+++ Supplied information +++
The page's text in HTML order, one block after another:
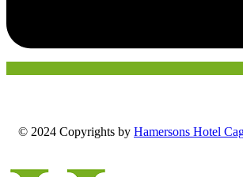
© 2024 Copyrights by Hamersons Hotel
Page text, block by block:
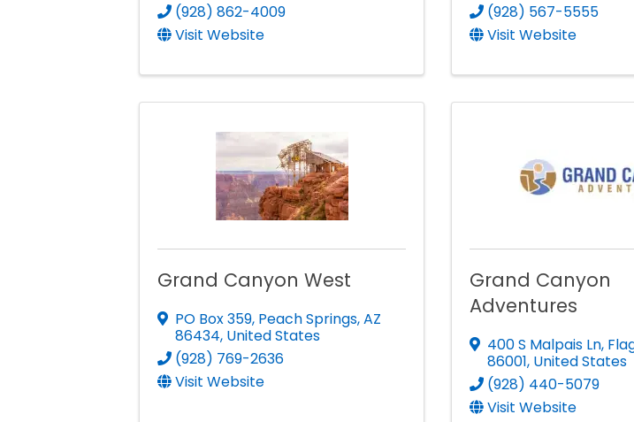
(928) 862-4009
Visit Website
(928) 567-5555
Visit Website
Grand Canyon West
PO Box 359, Peach Springs,AZ
86434, United States
(928) 769-2636
Visit Website
Grand Canyon
Adventures
400 S Malpais Ln,
86001, United States
(928) 440-5079
Visit Website
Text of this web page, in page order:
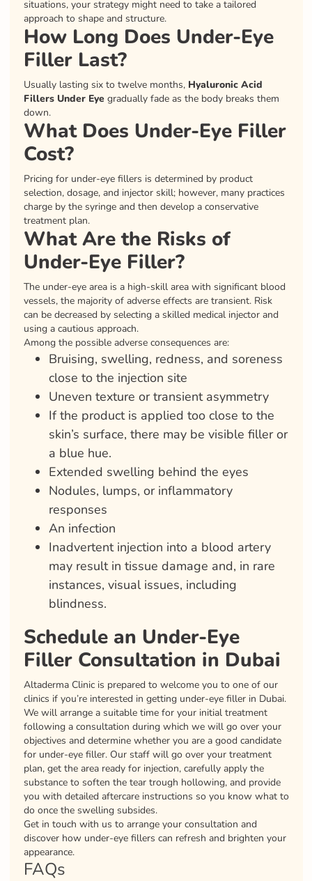
situations, your strategy might need to take a tailored
approach to shape and structure.
How Long Does Under-Eye
Filler Last?
Usually lasting six to twelve months, Hyaluronic Acid
Fillers Under Eyegradually fade as the body breaks them
down.
What Does Under-Eye Filler
Cost?
Pricing for under-eye fillers is determined by product
selection, dosage, and injector skill; however, many practices
charge by the syringe and then develop a conservative
treatment plan.
What Are the Risks of
Under-Eye Filler?
The under-eye area is a high-skill area with significant blood
vessels, the majority of adverse effects are transient. Risk
can be decreased by selecting a skilled medical injector and
using a cautious approach.
Among the possible adverse consequences are:
Bruising, swelling, redness, and soreness
close to the injection site
Uneven texture or transient asymmetry
If the product is applied too close to the
skin’s surface, there may be visible filler or
a blue hue.
Extended swelling behind the eyes
Nodules, lumps, or inflammatory
responses
An infection
Inadvertent injection into a blood artery
may result in tissue damage and, in rare
instances, visual issues, including
blindness.
Schedule an Under-Eye
Filler Consultation in Dubai
Altaderma Clinic is prepared to welcome you to one of our
clinics if you’re interested in getting under-eye filler in Dubai.
We will arrange a suitable time for your initial treatment
following a consultation during which we will go over your
objectives and determine whether you are a good candidate
for under-eye filler. Our staff will go over your treatment
plan, get the area ready for injection, carefully apply the
substance to soften the tear trough hollowing, and provide
you with detailed aftercare instructions so you know what to
do once the swelling subsides.
Get in touch with us to arrange your consultation and
discover how under-eye fillers can refresh and brighten your
appearance.
FAQs
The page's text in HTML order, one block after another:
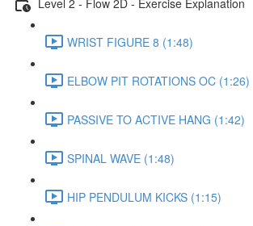
WRIST FIGURE 8 (1:48)
ELBOW PIT ROTATIONS OC (1:26)
PASSIVE TO ACTIVE HANG (1:42)
SPINAL WAVE (1:48)
HIP PENDULUM KICKS (1:15)
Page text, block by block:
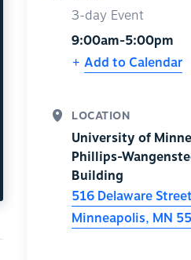
3-day Event
9:00am-5:00pm
Add to Calendar
LOCATION
University of
Phillips-
Building
516 Delaware
Minneapolis, MN
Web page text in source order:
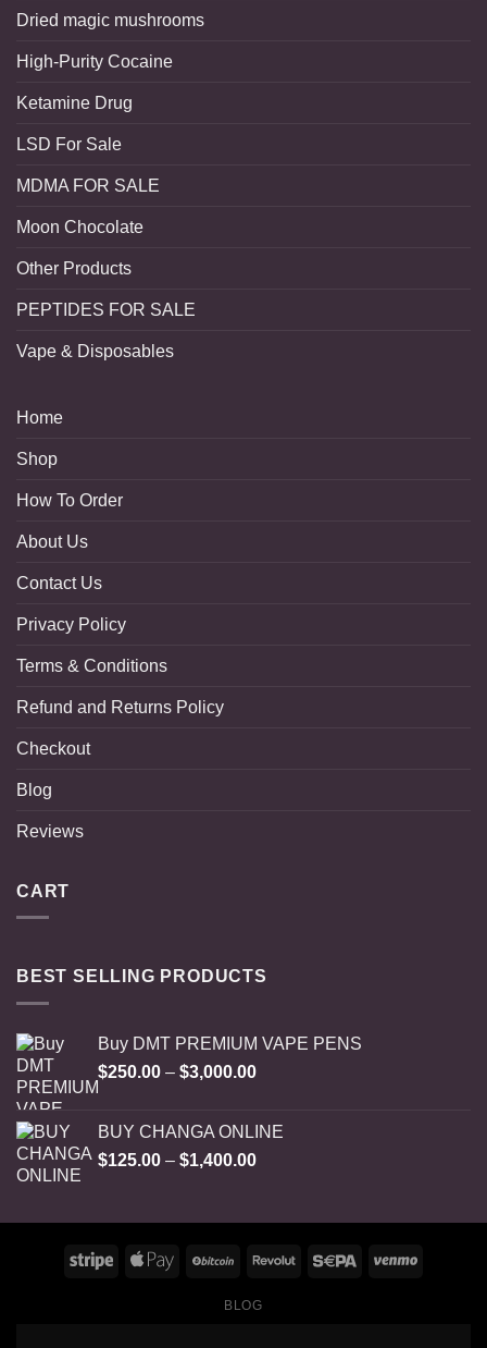
Dried magic mushrooms
High-Purity Cocaine
Ketamine Drug
LSD For Sale
MDMA FOR SALE
Moon Chocolate
Other Products
PEPTIDES FOR SALE
Vape & Disposables
Home
Shop
How To Order
About Us
Contact Us
Privacy Policy
Terms & Conditions
Refund and Returns Policy
Checkout
Blog
Reviews
CART
BEST SELLING PRODUCTS
Buy DMT PREMIUM VAPE PENS
$250.00 – $3,000.00Price
through
$3,000.00
BUY CHANGA ONLINE
$125.00 – $1,400.00Price
through
$1,400.00
BLOG
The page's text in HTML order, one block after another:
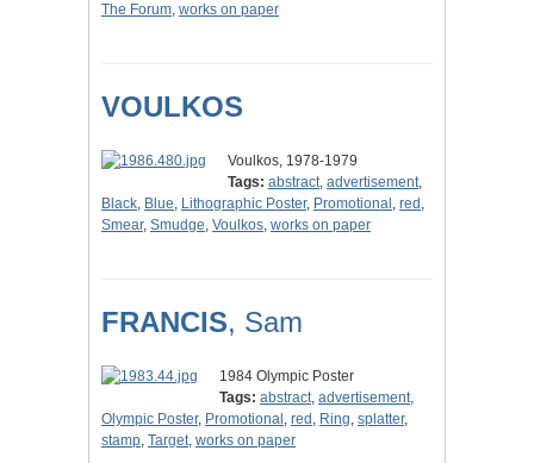
The Forum, works on paper
VOULKOS
Voulkos, 1978-1979
Tags: abstract, advertisement,
Black, Blue, Lithographic Poster, Promotional , red ,
Smear, Smudge, Voulkos, works on paper
FRANCIS, Sam
1984 Olympic Poster
Tags: abstract, advertisement,
Olympic Poster, Promotional , red , Ring, splatter,
stamp, Target, works on paper
+++
Problem requirements:
Your answer should be the lines above from the one containing "Under-Eye Filler?" through the one containing "An infection", copied exactly and with both ends kept.

Problem solution:
Under-Eye Filler?
The under-eye area is a high-skill area with significant blood
vessels, the majority of adverse effects are transient. Risk
can be decreased by selecting a skilled medical injector and
using a cautious approach.
Among the possible adverse consequences are:
Bruising, swelling, redness, and soreness
close to the injection site
Uneven texture or transient asymmetry
If the product is applied too close to the
skin’s surface, there may be visible filler or
a blue hue.
Extended swelling behind the eyes
Nodules, lumps, or inflammatory
responses
An infection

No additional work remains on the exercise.